Personal information
- Born: November 6, 1901 Casper, Wyoming, U.S.
- Died: June 18, 1961 (aged 60) Long Beach, California, U.S.
- Listed height: 5 ft 8 in (1.73 m)
- Listed weight: 180 lb (82 kg)

Career information
- High school: Long Beach Polytechnic (CA)
- College: Santa Clara USC

Career history

Playing
- 1926–1927: New York Yankees
- 1928: Green Bay Packers
- 1929: Chicago Cardinals
- 1929: Green Bay Packers
- 1930: Chicago Cardinals
- 1931: Staten Island Stapletons
- 1931: St. Louis Gunners

Coaching
- 1932: St. Louis Gunners

Awards and highlights
- NFL champion (1929);

= Bullet Baker =

American football player and coach (1901–1961)

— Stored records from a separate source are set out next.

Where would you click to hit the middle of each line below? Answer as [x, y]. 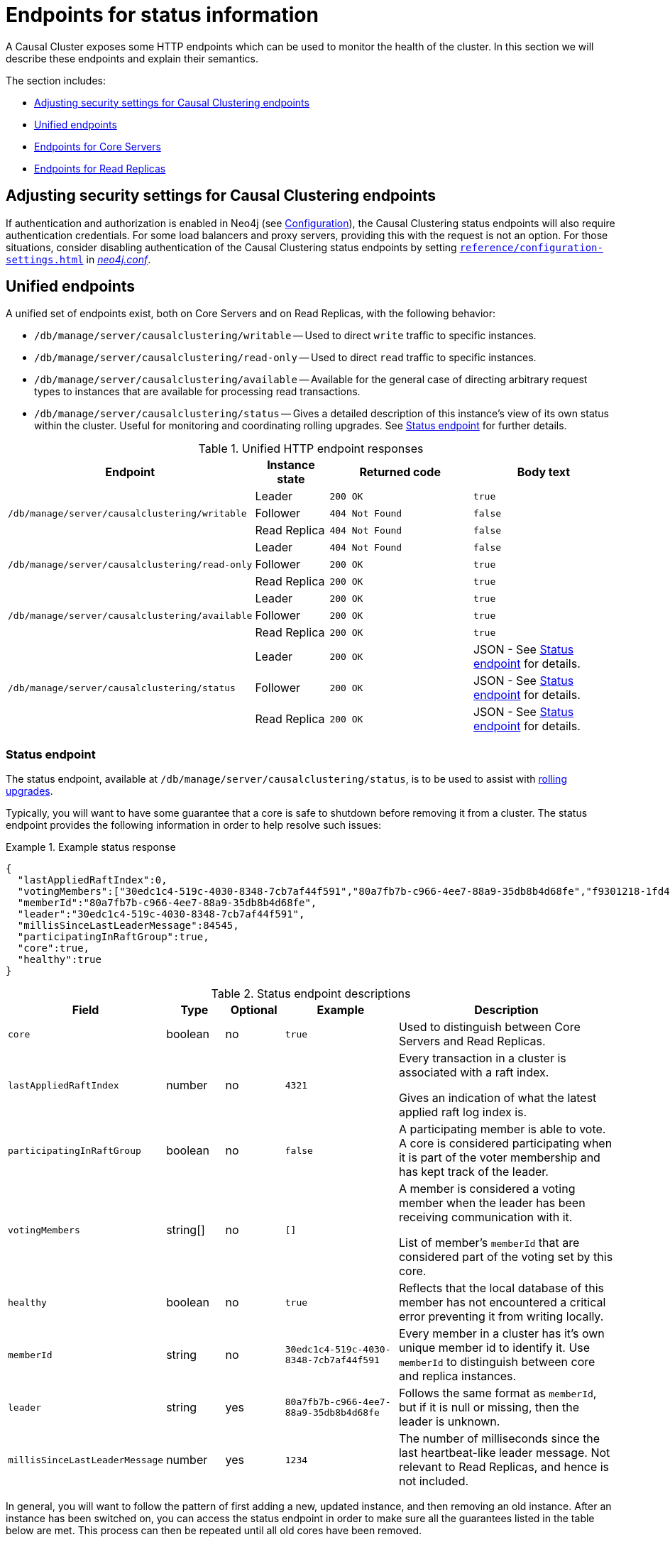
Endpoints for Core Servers [98, 146]
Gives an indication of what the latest [498, 1098]
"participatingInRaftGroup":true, [113, 937]
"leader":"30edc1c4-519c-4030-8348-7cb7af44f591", [161, 914]
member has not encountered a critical [502, 1303]
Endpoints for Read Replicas [100, 168]
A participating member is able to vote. [502, 1129]
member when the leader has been [492, 1203]
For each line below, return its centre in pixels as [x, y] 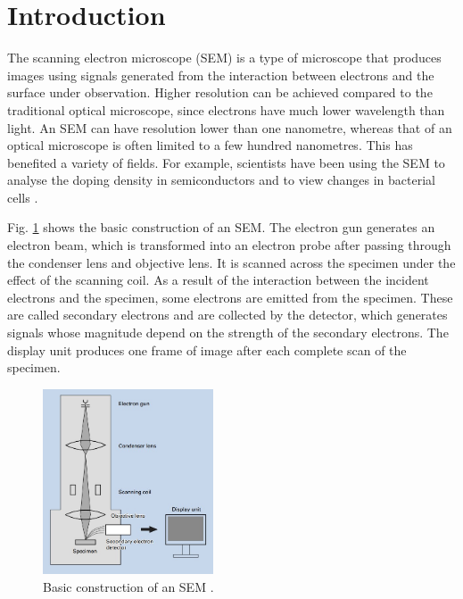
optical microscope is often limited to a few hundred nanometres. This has [210, 145]
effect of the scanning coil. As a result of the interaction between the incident [218, 280]
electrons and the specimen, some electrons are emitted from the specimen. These [230, 297]
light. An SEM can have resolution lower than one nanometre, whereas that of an [230, 127]
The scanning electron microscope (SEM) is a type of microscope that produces [224, 58]
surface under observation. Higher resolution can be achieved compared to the [220, 92]
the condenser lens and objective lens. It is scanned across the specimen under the [231, 262]
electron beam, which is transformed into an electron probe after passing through [229, 245]
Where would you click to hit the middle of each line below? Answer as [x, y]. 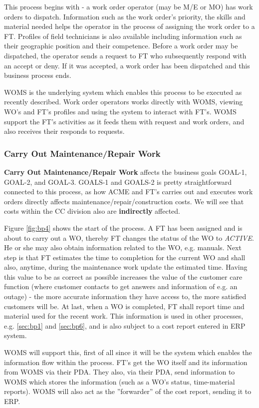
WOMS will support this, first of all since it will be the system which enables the [128, 352]
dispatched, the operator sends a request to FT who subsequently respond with [125, 55]
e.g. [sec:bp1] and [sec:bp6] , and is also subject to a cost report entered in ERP [125, 325]
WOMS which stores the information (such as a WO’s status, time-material [120, 381]
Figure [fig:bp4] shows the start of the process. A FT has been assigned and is [123, 227]
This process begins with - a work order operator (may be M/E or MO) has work [129, 6]
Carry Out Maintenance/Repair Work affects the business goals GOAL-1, [126, 172]
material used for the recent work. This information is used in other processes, [124, 316]
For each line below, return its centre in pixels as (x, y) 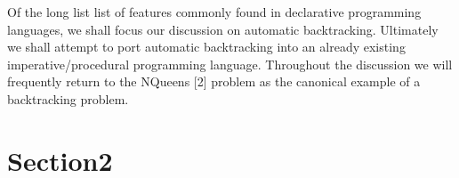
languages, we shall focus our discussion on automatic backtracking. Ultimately (223, 29)
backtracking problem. (68, 98)
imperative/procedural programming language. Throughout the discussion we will (230, 64)
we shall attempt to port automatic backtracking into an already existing (206, 47)
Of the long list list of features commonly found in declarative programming (214, 12)
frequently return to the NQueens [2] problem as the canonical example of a (214, 81)
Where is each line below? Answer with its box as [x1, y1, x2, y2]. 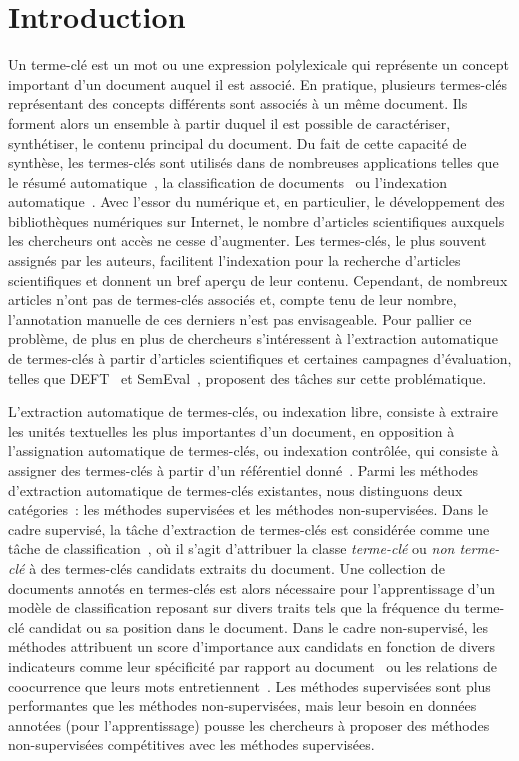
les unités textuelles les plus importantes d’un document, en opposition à [8, 420, 455, 441]
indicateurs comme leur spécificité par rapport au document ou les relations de [8, 655, 497, 676]
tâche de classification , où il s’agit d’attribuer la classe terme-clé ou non [8, 538, 455, 559]
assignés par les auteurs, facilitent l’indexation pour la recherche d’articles [8, 250, 461, 271]
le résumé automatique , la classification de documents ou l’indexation [8, 171, 448, 192]
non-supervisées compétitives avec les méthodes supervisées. [8, 734, 375, 755]
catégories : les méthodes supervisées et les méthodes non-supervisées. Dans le [8, 499, 488, 520]
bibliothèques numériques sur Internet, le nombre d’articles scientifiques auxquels [8, 210, 505, 231]
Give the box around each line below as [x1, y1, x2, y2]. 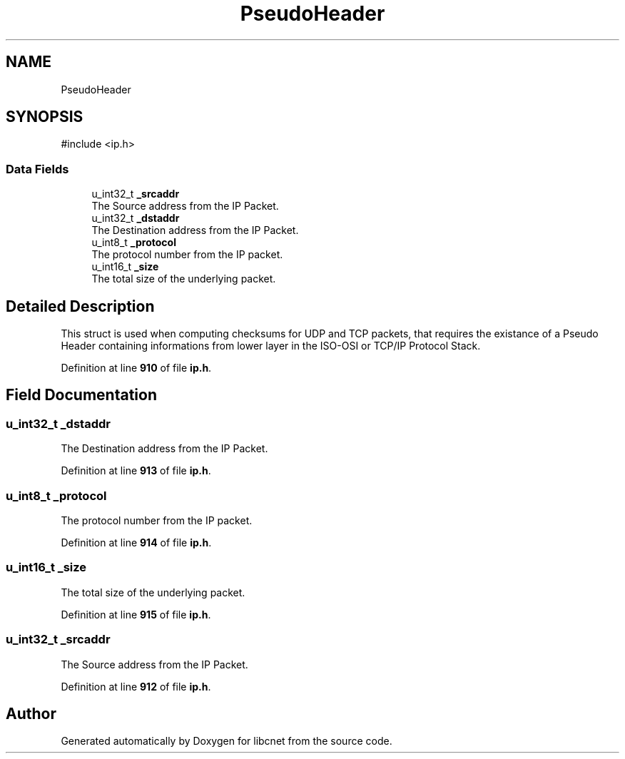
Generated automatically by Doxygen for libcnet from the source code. [61, 735, 392, 748]
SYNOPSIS [6, 108, 83, 126]
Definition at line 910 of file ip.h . [61, 362, 212, 375]
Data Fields [6, 161, 69, 176]
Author [6, 704, 56, 723]
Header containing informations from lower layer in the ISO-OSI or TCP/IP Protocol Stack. [61, 340, 481, 352]
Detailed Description [6, 297, 155, 315]
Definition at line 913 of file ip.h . [61, 464, 211, 477]
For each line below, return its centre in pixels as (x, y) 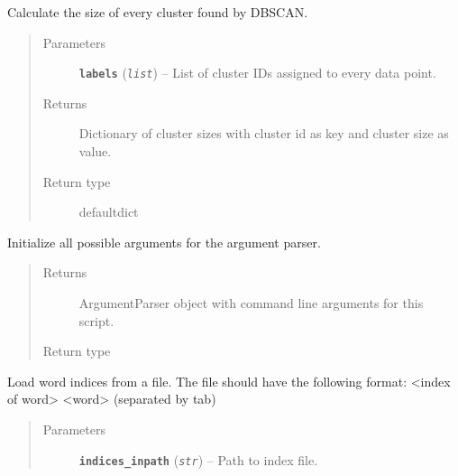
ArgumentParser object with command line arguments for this (251, 303)
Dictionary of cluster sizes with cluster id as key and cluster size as (264, 133)
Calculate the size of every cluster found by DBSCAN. (158, 12)
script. (96, 320)
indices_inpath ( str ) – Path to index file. (198, 459)
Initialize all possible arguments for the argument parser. (164, 242)
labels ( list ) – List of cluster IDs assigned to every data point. (257, 73)
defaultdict (109, 212)
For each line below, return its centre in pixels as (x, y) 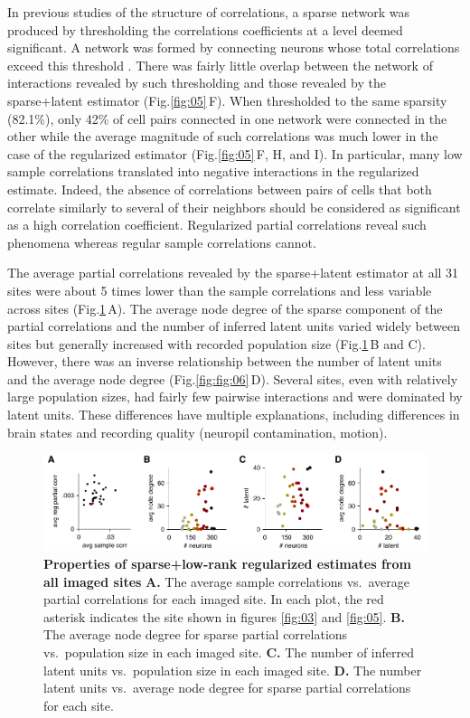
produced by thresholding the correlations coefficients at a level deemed (205, 29)
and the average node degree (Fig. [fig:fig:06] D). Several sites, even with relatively (233, 378)
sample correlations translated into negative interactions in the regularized (213, 171)
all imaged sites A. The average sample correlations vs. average (226, 581)
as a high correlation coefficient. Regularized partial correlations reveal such (217, 225)
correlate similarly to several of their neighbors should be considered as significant (234, 207)
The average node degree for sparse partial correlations (196, 634)
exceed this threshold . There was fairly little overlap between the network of (220, 65)
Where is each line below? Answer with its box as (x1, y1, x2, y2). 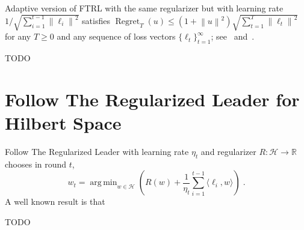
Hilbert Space (5, 110, 122, 135)
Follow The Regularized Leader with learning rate (5, 145, 189, 157)
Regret (115, 17, 140, 26)
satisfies (82, 14, 110, 26)
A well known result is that (5, 195, 105, 208)
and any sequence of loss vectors (57, 30, 176, 43)
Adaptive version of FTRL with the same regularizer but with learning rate (5, 2, 284, 14)
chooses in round (5, 157, 67, 170)
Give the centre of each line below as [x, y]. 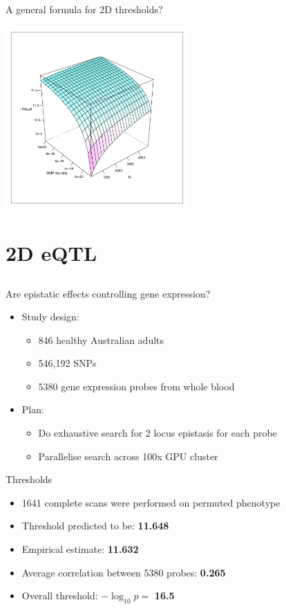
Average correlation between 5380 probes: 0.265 [124, 572]
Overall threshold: [60, 596]
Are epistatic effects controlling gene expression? [108, 293]
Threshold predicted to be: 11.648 [95, 526]
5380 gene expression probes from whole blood [136, 386]
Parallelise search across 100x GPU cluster [128, 456]
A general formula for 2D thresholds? [84, 9]
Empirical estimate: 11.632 [80, 549]
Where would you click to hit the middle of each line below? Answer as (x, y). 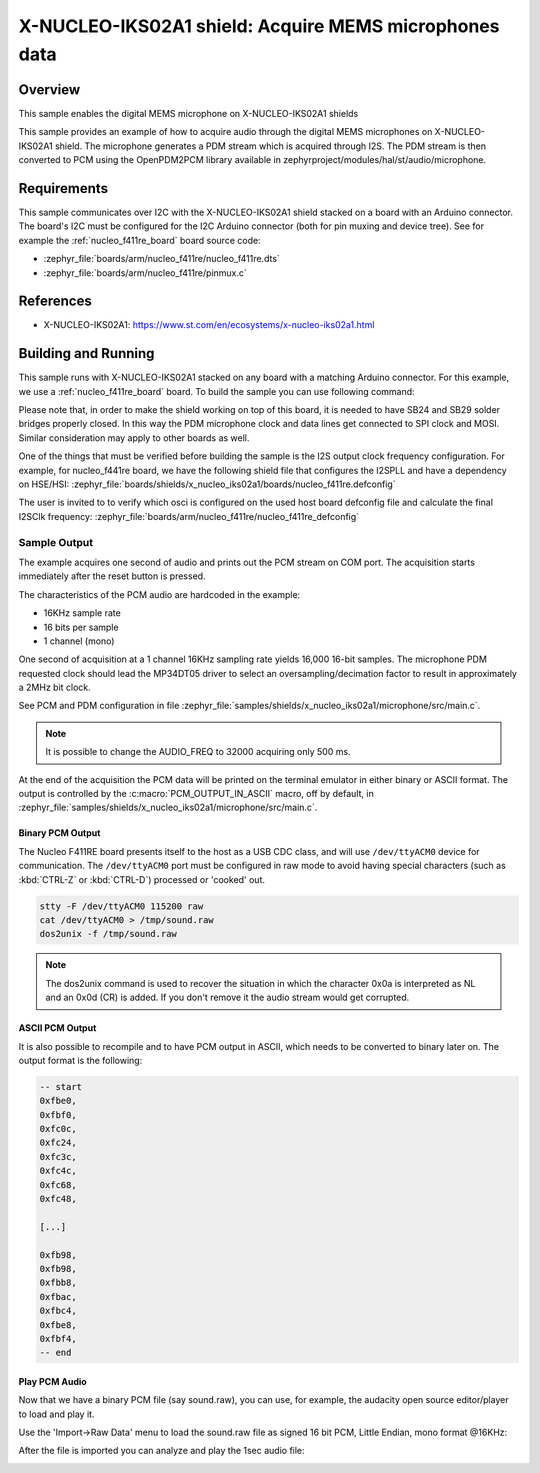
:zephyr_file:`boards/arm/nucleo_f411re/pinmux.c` (145, 272)
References (55, 301)
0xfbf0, (58, 1114)
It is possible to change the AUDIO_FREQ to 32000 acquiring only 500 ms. (198, 752)
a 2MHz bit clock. (55, 687)
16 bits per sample (81, 627)
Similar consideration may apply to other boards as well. (134, 437)
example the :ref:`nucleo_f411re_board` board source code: (139, 240)
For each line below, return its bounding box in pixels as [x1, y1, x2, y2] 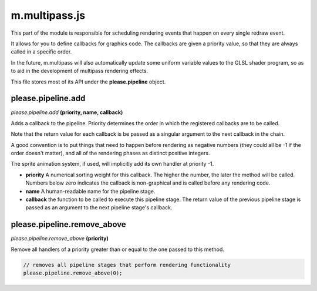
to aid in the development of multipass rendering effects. [11, 68, 149, 75]
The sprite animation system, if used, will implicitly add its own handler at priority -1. [11, 160, 214, 168]
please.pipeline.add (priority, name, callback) [11, 109, 123, 116]
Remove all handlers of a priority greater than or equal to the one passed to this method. [11, 246, 224, 253]
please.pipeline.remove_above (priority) [11, 235, 109, 242]
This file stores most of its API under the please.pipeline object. [11, 78, 166, 85]
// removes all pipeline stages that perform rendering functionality [23, 262, 231, 268]
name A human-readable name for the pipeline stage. [25, 188, 156, 195]
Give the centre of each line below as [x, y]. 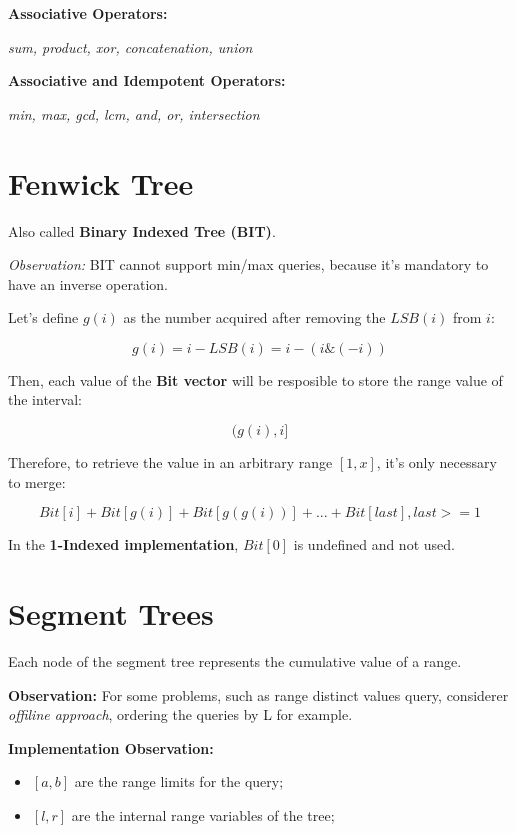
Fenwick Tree [101, 182]
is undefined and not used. [374, 544]
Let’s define [43, 317]
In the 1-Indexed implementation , [123, 544]
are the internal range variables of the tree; [203, 814]
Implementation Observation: [111, 747]
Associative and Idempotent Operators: [147, 80]
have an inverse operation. [88, 283]
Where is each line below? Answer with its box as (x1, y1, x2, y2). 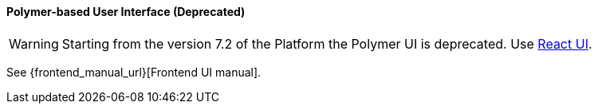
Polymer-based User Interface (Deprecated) (6, 5, 246, 18)
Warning (9, 35, 59, 52)
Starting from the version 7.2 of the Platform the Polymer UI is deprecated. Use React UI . (61, 35, 592, 52)
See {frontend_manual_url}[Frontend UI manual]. (6, 65, 262, 79)
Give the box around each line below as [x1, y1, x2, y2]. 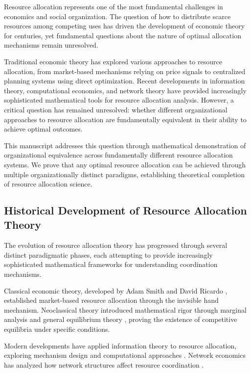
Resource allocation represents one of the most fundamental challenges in [4, 1, 223, 11]
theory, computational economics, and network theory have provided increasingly [4, 85, 247, 95]
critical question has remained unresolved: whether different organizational [4, 104, 228, 114]
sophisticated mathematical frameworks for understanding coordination [4, 259, 218, 269]
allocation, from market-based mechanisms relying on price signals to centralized [4, 66, 246, 76]
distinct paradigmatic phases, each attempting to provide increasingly [4, 249, 213, 260]
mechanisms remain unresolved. [4, 40, 98, 50]
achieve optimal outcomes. [4, 124, 83, 134]
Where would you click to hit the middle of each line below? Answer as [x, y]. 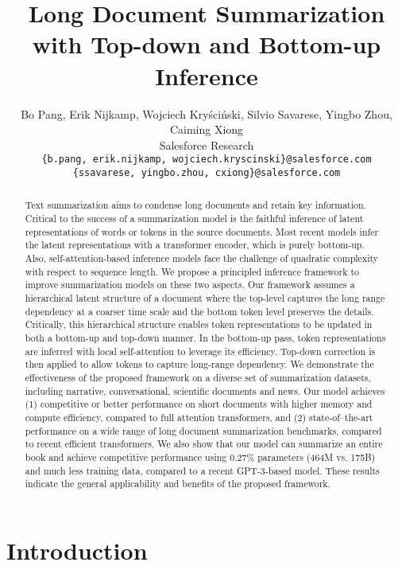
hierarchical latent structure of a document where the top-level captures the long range [205, 297]
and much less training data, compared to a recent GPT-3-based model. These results [202, 470]
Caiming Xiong [207, 129]
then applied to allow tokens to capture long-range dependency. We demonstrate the [199, 364]
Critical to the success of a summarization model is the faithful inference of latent [194, 219]
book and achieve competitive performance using [126, 457]
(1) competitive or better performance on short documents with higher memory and [199, 404]
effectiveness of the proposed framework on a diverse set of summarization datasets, [198, 377]
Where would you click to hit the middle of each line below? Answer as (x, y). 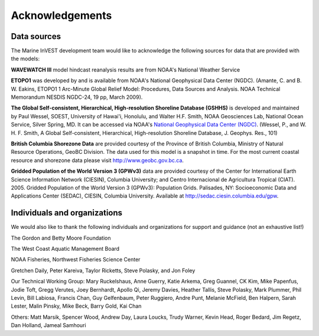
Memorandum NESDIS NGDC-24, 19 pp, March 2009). (77, 97)
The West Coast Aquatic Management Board (65, 249)
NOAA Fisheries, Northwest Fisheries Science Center (76, 260)
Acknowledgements (61, 15)
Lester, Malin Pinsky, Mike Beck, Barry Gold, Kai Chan (76, 306)
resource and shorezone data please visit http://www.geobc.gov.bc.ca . (97, 160)
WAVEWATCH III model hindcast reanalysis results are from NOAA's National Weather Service (126, 70)
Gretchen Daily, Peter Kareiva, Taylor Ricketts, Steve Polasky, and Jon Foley (103, 270)
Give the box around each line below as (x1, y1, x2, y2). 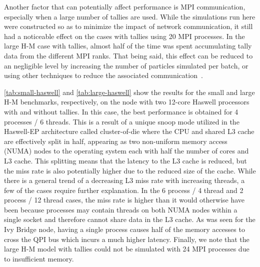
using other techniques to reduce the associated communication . (4, 70, 203, 80)
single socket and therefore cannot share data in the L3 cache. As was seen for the (4, 214, 255, 224)
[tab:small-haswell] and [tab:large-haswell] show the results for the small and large (4, 86, 255, 97)
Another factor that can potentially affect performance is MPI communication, (4, 1, 245, 11)
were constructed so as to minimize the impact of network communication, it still (4, 21, 253, 31)
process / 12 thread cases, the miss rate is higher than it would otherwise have (4, 194, 245, 205)
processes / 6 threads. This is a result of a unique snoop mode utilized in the (4, 116, 239, 126)
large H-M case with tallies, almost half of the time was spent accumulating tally (4, 40, 252, 51)
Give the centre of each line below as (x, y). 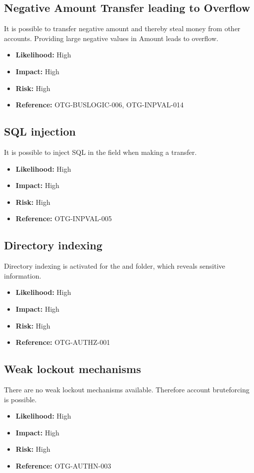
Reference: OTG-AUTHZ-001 (63, 342)
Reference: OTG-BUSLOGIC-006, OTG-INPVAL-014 (100, 105)
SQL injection (40, 131)
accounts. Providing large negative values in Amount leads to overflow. (111, 38)
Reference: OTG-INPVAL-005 (64, 218)
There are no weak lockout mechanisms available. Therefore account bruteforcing (127, 389)
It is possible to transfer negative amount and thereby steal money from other (122, 28)
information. (23, 275)
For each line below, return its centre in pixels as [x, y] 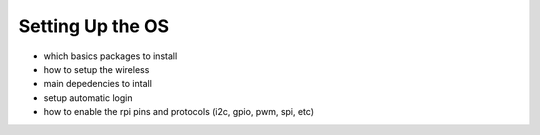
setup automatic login [88, 97]
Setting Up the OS [94, 26]
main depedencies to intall [97, 84]
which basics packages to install [110, 56]
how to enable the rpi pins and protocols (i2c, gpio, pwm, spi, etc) [179, 112]
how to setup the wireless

Roy Marlon "Bullet" Baker (November 6, 1901 – June 18, 1961) was an American professional football player in the National Football League and the first American Football League. Baker started his career at powerhouse Long Beach Polytechnic High School then continued the pipeline to USC. Over the span of his career, Baker played for the Chicago Cardinals, New York Yankees, Green Bay Packers, Staten Island Stapletons of the NFL. Before that played again in 1926 for the Yankees of the AFL. After his NFL career ended he played for the St. Louis Gunners in 1931 and was their coach in 1932. Baker won an NFL Championship in 1929 with the Green Bay Packers.

Baker was a captain in the U.S. Navy.